Assessing the prediction performance: The 48 features were divided into eight overlapping groups and in each group the optimized SVM was run. These eight groups were 15 motif features (Features 1-15), 10 features corresponding to the sequence (Features 16-25), 17 features corresponding to the sequence (Features 16-32), 9 structural features (Features 33-41), 7 features corresponding to the base pair (Features 42-48), 22 features corresponding to the motif and base pair (Features 1-15 and 42-48), 16 features corresponding to structure and base pair (Features 34-48) and finally, 31 features corresponding to structure, base pair, and motif (Features 1-15, and 33-48). Table 2 shows the performance of the SVM using different subset of features. As table 2 shows, the best performances were achieved for the fourth and fifth groups. Figure 4 provides a better illustration of the performance when different subsets of features were used.
Thus, such structural and base pair features (Table 2) that were previously used to classify real and pseudo miRNAs 42 propose the similarity of these structure-base pair features for all types of small ncRNAs 39.
In this paper, SVM was exploited to predict piRNA in human. After examining various kernel functions, RBF kernel function was used for the SVM. Choosing appropriate descriptors are of considerable importance to encode RNAs for building an accurate model. In this study, 48 various descriptors were used to build feature vectors. These features can roughly be categorized into eight overlapping groups (Table 2).

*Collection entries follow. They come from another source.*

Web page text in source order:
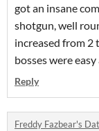
got an insane
shotgun, well
increased from 2
bosses were easy
Reply
Freddy Fazbear's
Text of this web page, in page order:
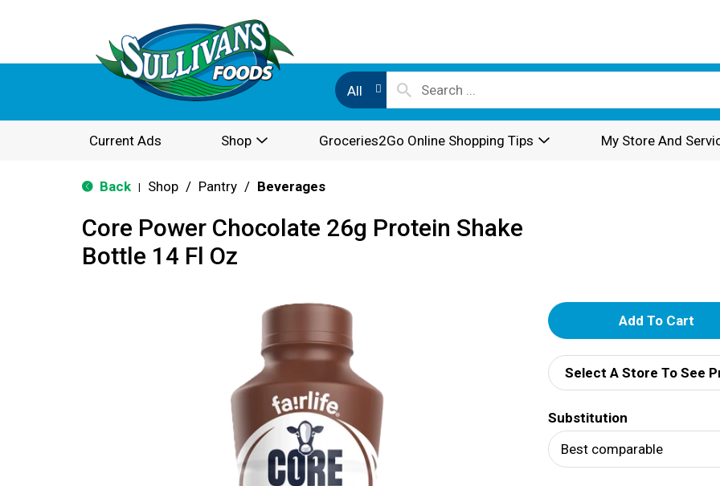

To assess the contribution of different feature types in piRNA prediction, performance of the SVM model was computed using different feature subsets. Our results showed that structural features (Features 33-41) and 7 features corresponding to the base pair (Features 42-48) are the most contributing features. These features had near perfect performance (accuracy of 98% and sensitivity of 99%).
Also, an attempt was made to compare the proposed method with the three recently published methods of Zhang et al 41, Lakshmi et al 43 and Brayet et al 38. Zhang et al 41 used k-mer schema to identify piRNA sequence in five model species. Liu et al 43 developed a method for piRNA identification based on motif discovery using SVM classifier, named Pibomd. Brayet et al 38 proposed an algorithm, named piRPred, to identify piRNAs. They used a multiple kernel fusion and an SVM-based approach which allow using heterogeneous features. To have a fair comparison, these methods were run on our dataset. As table 3 shows, our method outperformed the other methods in three different performance measures.

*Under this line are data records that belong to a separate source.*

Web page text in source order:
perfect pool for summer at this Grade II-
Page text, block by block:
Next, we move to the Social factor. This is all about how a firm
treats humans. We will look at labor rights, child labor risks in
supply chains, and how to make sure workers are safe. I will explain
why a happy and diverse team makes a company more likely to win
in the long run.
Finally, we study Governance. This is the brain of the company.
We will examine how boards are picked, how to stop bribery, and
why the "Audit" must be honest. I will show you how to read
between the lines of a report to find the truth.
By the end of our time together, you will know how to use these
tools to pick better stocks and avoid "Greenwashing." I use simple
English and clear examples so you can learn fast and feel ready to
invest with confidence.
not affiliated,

The biological significance and the functions of piRNA molecules are currently the subject of intensive study and, numerous researches have started to uncover the hitherto unknown biological mechanisms of piRNA 22,52,53. Therefore, computational identification of piRNA has been at the forefront of research for understanding the mechanisms that maintain germline integrity. According to the results, it can be stated that feature subsets 4 and 5 are the most contributing features in piRNAs prediction. So, secondary structure features and base pairing information, which can be computed by appropriate tools, can effectively help the biologists to design and discriminate piRNAs from other RNAs 47,54.

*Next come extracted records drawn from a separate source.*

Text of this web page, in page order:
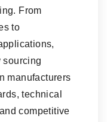
From
to
sourcing
manufacturers
technical
competitive

In this paper, a prediction method was proposed to identify piRNA in human. Also, 48 heterogeneous features (sequence and structural features) were used to encode RNAs. To assess the performance of the method, a benchmark dataset containing 515 piRNAs and 1206 types of other RNAs was constructed. Our method reached the accuracy of 99% on the benchmark dataset. Also, our analysis revealed that the structural features are the most contributing features in piRNA prediction. Finally, three recently published computational studies were used in piRNA detection. The obtained results show that the proposed method outperforms its competitors.
We are very grateful to Dr. Ahmadi and Dr. Azimzadeh, for their helpful suggestions.